After upgrading to Symantec Data Loss Prevention 15.8, one Network Prevent for Email detection server does not see any email traffic.

Reflect mode is enabled.

The RequestProcessor0.log shows:

INFO: (SMTP_CONNECTION.1201) Connection accepted (tid=25 cid=Upstream-xxxxxxxxxx local=x.x.x.x:10025 remote=x.x.x.x:50708)
Jul 19, 2021 7:54:11 AM com.vontu.mta.rp.log.SmtpLogManager logForwardHostNotAvailable

SEVERE: (SMTP_CONNECTION.5210) All forward hosts unavailable (tid=25 cid=<> reason=Connection refused: connect)
Jul 19, 2021 7:54:11 AM com.vontu.mta.rp.log.SmtpLogManager logUpstreamConnectionClosed

Jul 19, 2021 7:54:27 AM com.vontu.mta.rp.ESMTPRequestProcessorThread run
WARNING: RPT(28): Could not establish session peers.
com.vontu.mta.rp.MTAException: Unable to establish forwarding connection.
 at com.vontu.mta.rp.EventLoop.establishPeers(EventLoop.java:77)
 at com.vontu.mta.rp.ESMTPRequestProcessorThread.run(ESMTPRequestProcessorThread.java:91)
 at java.lang.Thread.run(Thread.java:748)

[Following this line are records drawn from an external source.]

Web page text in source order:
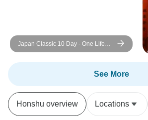
Japan Classic 10 Day - One Life
Adventures
See More
Honshu overview Locations
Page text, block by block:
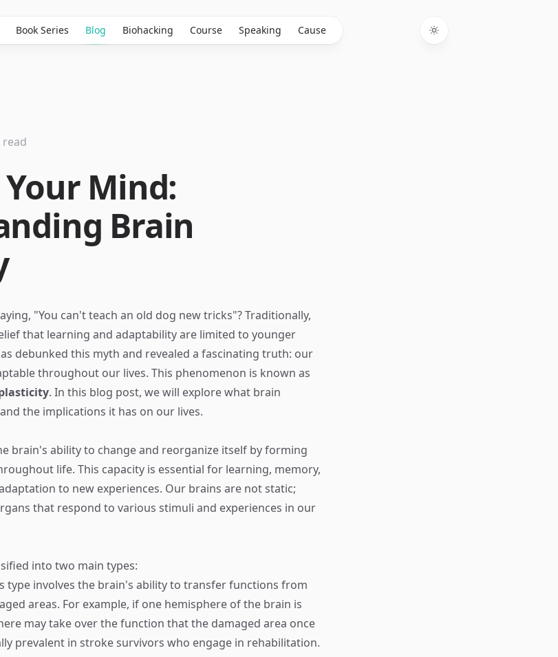
Book Series Blog Biohacking Course Speaking Cause
Toggle theme
Mind:
Brain
read
"You can't teach an old dog new tricks"? Traditionally,
that learning and adaptability are limited to younger
debunked this myth and revealed a fascinating truth: our
throughout our lives. This phenomenon is known as
. In this blog post, we will explore what brain
the implications it has on our lives.
brain's ability to change and reorganize itself by forming
life. This capacity is essential for learning, memory,
to new experiences. Our brains are not static;
that respond to various stimuli and experiences in our
into two main types:
type involves the brain's ability to transfer functions from
areas. For example, if one hemisphere of the brain is
may take over the function that the damaged area once
prevalent in stroke survivors who engage in rehabilitation.
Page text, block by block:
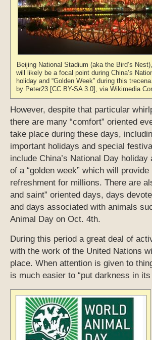
Beijing National Stadium (aka the Bird’s
will likely be a focal point during China’s
holiday and “Golden Week” during this
by Peter23 [CC BY-SA 3.0], via Wikimedia
However, despite that particular
there are many “comfort” oriented
take place during these days,
important holidays and special
include China’s National Day holiday
of a “golden week” which will provide
refreshment for millions. There are
and saint” oriented days, days
and days associated with animals
Animal Day on Oct. 4th.
During this period a great deal of
with the work of the United Nations
place. When attention is given to
is much easier to “put darkness in its
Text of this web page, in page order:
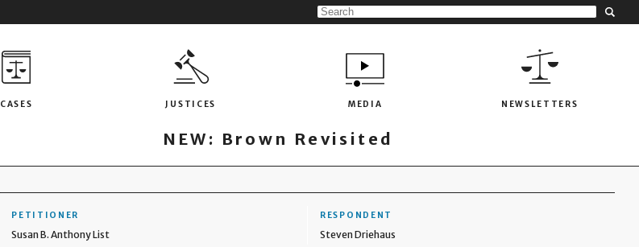
CASES JUSTICES MEDIA NEWSLETTERS
NEW: Brown Revisited
PETITIONER
Susan B. Anthony List
RESPONDENT
Steven Driehaus
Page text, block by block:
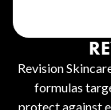
Revision
formulas
protect against
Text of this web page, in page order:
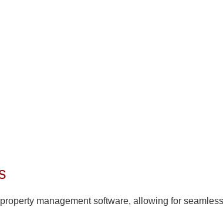
management software, allowing for
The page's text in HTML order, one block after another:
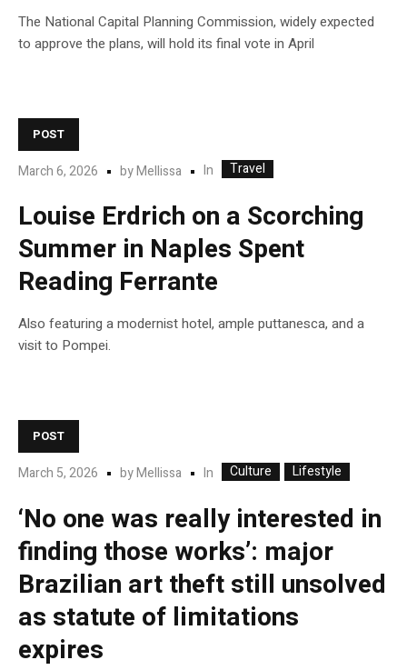
The National Capital Planning Commission, widely expected
to approve the plans, will hold its final vote in April
POST
March 6, 2026 byMellissa In Travel
Louise Erdrich on a Scorching
Summer in Naples Spent
Reading Ferrante
Also featuring a modernist hotel, ample puttanesca, and a
visit to Pompei.
POST
March 5, 2026 byMellissa In Culture Lifestyle
‘No one was really interested in
finding those works’: major
Brazilian art theft still unsolved
as statute of limitations
expires
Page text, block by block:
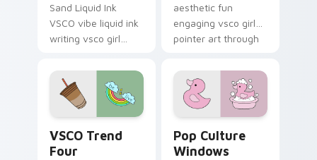
Sand Liquid Ink
VSCO vibe liquid ink
writing vsco girl
your custom cursor
pair with sunset
vsco tab energy.
aesthetic fun
engaging vsco girl
pointer art through
custom cursor
beach aesthetic
charm.
VSCO Trend
Four
Pop Culture
Windows
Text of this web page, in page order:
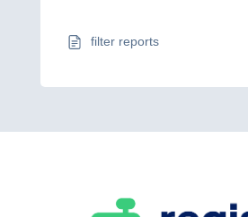
filter reports
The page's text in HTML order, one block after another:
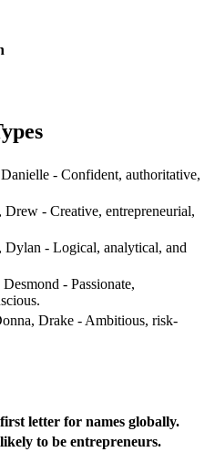
- Confident, authoritative,
Drew - Creative, entrepreneurial,
Dylan - Logical, analytical, and
- Passionate,
Drake - Ambitious, risk-
letter for names globally.
to be entrepreneurs.
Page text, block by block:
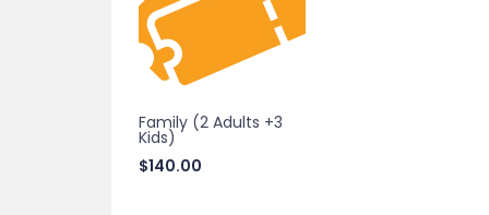
Family (2 Adults +3
Kids)
$140.00
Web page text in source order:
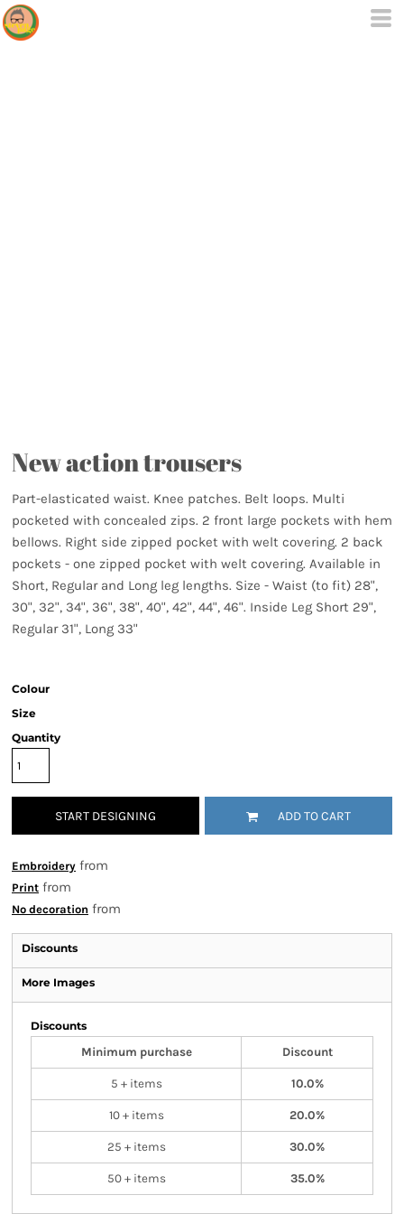
New action trousers
Part-elasticated waist. Knee patches. Belt loops. Multi
pocketed with concealed zips. 2 front large pockets with hem
bellows. Right side zipped pocket with welt covering. 2 back
pockets - one zipped pocket with welt covering. Available in
Short, Regular and Long leg lengths. Size - Waist (to fit) 28",
30", 32", 34", 36", 38", 40", 42", 44", 46". Inside Leg Short 29",
Regular 31", Long 33"
Colour
Size
Quantity
START DESIGNING ADD TO CART
Embroidery from
Print from
No decoration from
Discounts
More Images
Discounts
Minimum purchase
Discount
5 + items 10.0%
10 + items 20.0%
25 + items 30.0%
50 + items 35.0%

Symantec Data Los Prevention 15.8

The wrong port is set for RequestProcessor.MTAResubmitPort

 1. In the Enforce web console, navigate to System > Servers and Detectors > Overview > Select the Network Prevent for Email detection server > Server Settings.
 2. Scroll down to "RequestProcessor.MTAResubmitPort". What port is being used? 
 3. Confirm with your MTA team that the port specified in "RequestProcessor.MTAResubmitPort" is the correct one DLP should be using when communicating back in reflect mode.